Determine the mass of the products formed by the combustion of a 7.6g of a coumpound with emprical formula C7H12
C7H12 + 10O2 ==> 7CO2 + 6H2O
moles C7H12 = 7.6g/96 = estimated 0.08
mols CO2 = 0.08mols C7H12 x (7 mols CO2/1 molC7H12) = estimated 0.55
Then mass = mols CO2 x molar mass CO2 = ?
Do the same for mols C7H12 to mols H2O, convert mols H2O to grams. then add the g CO2 + g H2O = total grams products.
To determine the mass of the products formed by the combustion of a compound with the empirical formula C7H12, you need to calculate the molar mass of the compound first.

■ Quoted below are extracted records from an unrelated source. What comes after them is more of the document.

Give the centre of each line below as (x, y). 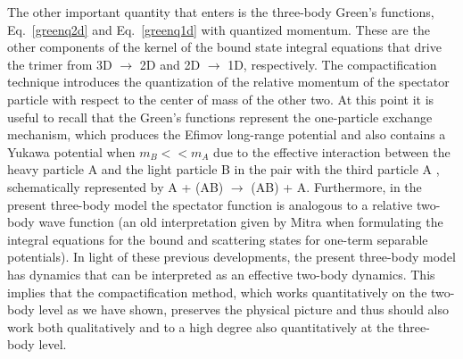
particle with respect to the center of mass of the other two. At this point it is (221, 99)
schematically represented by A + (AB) (116, 186)
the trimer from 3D (60, 64)
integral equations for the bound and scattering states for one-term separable (218, 239)
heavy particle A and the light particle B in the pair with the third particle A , (223, 169)
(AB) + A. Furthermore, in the (336, 186)
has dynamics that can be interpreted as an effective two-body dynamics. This (221, 274)
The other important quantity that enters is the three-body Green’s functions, (221, 12)
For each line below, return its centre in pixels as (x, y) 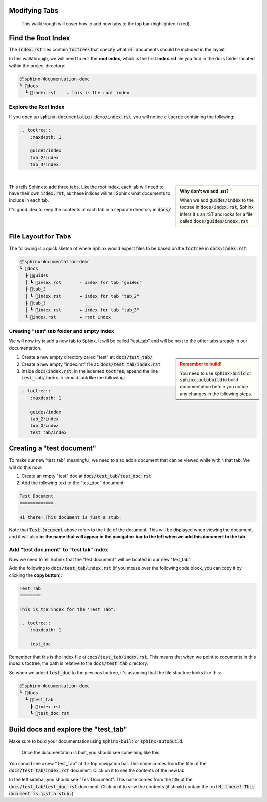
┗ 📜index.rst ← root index (68, 317)
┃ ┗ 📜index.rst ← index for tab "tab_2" (82, 296)
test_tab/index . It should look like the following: (73, 378)
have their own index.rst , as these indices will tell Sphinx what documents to (90, 193)
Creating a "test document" (53, 448)
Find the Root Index (40, 38)
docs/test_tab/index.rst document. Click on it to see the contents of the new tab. (98, 770)
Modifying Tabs (34, 11)
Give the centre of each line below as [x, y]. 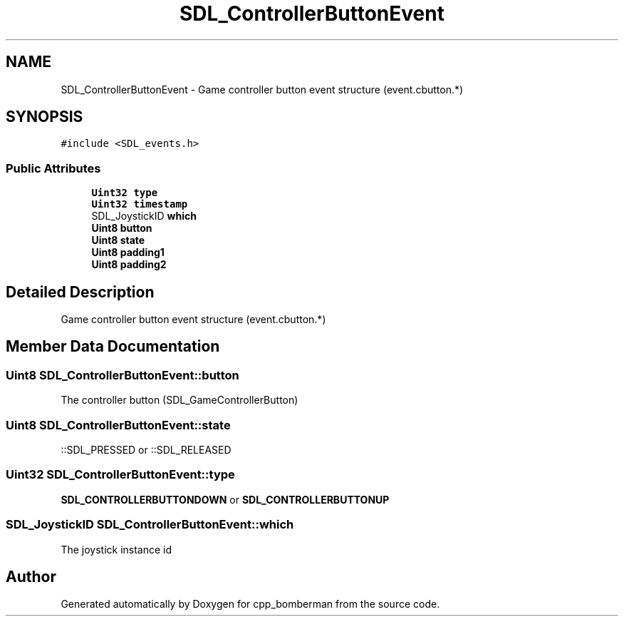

Once you have the molar mass, you can find the mole ratio between the compound and its combustion products to determine the number of moles of each element involved in the reaction.
Step 1: Calculate the molar mass of the compound
To calculate the molar mass of the compound with empirical formula C7H12, determine the molar mass of each element (carbon and hydrogen) and multiply it by the number of atoms in the empirical formula.
Molar mass of carbon (C): 12.01 g/mol
Molar mass of hydrogen (H): 1.01 g/mol
Molar mass of C7H12 = (7 * molar mass of C) + (12 * molar mass of H)
= (7 * 12.01 g/mol) + (12 * 1.01 g/mol)
= 84.07 g/mol + 12.12 g/mol
= 96.19 g/mol
Therefore, the molar mass of the compound is 96.19 g/mol.
Step 2: Determine the combustion products
In the process of combustion, the compound reacts with oxygen (O2) to produce carbon dioxide (CO2) and water (H2O). The balanced chemical equation for this reaction is:
C7H12 + 9O2 → 7CO2 + 6H2O
This equation shows that for every 1 mole of C7H12, you get 7 moles of CO2 and 6 moles of H2O.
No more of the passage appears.